Salesforce project is creating proteins with generative AI
Artificial proteins are as good as the natural onesBy Alfonso Maruccia
Why it matters: Generative AI technology can be much more than a mere threat to the livelihood of countless artists and writers. According to Salesforce, a perfectly trained ML algorithm can help with the creation of artificial proteins useful for healthcare or environmental sustainability.
Salesforce Research has been working on an innovative bio-application for artificial intelligence algorithms. ProGen is an AI model designed to create synthetic proteins. It was trained with hundreds of millions of protein sequences in textual form resulting in artificial proteins that are as efficient as the natural ones at removing waste.
ProGen has been featured in this month's edition of Nature Biotech, where the researchers also described how the first known 3D structure of an artificial protein was fully designed by an AI system. ProGen is a language model that can "generate protein sequences with a predictable function across large protein families," just like ChatGPT can put different chunks of text together to get "grammatically and semantically correct natural language sentences on diverse topics."

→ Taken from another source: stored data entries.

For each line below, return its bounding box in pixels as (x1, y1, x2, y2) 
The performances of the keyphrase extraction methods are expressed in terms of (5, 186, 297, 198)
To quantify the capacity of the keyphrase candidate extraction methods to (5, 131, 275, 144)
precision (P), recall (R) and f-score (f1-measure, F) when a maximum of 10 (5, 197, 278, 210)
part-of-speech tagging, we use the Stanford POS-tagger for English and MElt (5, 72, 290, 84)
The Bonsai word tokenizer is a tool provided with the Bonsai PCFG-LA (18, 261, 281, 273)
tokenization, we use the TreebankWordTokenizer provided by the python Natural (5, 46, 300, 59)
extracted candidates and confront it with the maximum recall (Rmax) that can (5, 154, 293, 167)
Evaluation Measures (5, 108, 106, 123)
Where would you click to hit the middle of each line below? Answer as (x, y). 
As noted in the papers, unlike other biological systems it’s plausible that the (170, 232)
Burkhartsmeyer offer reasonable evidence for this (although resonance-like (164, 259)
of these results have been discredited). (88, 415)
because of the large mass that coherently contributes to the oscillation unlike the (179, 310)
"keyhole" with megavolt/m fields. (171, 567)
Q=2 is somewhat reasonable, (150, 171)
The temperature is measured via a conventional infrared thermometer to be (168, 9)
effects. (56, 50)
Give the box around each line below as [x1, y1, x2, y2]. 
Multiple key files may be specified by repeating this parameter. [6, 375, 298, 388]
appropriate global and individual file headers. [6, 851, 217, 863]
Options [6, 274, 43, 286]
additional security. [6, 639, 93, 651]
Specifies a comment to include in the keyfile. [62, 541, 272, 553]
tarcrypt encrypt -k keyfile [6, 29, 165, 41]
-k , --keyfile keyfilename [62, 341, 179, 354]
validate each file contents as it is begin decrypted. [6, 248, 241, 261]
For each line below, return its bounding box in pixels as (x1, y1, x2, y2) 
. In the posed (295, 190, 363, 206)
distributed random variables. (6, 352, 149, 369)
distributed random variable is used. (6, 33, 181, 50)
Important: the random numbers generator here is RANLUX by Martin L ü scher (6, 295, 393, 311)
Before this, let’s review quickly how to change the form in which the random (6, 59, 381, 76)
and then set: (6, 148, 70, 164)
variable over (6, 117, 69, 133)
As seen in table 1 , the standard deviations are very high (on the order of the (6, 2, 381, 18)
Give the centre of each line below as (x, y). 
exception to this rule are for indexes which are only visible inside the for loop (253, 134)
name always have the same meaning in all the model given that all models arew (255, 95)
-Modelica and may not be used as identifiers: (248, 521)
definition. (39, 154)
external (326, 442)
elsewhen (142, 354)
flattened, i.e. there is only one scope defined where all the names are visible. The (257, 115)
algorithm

The new AI model was trained on 280 million protein sequences from more than 19,000 families, the researchers said, and it has been "augmented" with control tags containing protein properties. With enough homologous samples from different protein families, ProGen can be further fine-tuned to "improve controllable generation performance of proteins."
In other words, ProGen's generative AI gives researchers the ability to design highly-tailored proteins "with desired properties" by using a controllable tool. ProGen "learned" protein synthesis rules by looking at the protein sequence database, and it was capable of generating a bunch of proteins that researches later tested for their actual antibacterial properties in a lab.
According to Salesforce, test results showed that 73 percent of artificial proteins generated by ProGen were "functional" compared to 59 percent of natural proteins.
ProGen shows how scientists can develop a "proactive approach" to protein design, Salesforce said. In the future, the company hopes this new approach could help speed up the development of "treatments for diseases" and enzymes with industrial or environmental applications. Plastic-eating proteins, another potential application, could be a game changer.
Salesforce said it is already leveraging the ProGen generative model to identify "potential treatments" for neurological and autoimmune disorders such as rheumatoid arthritis and multiple sclerosis.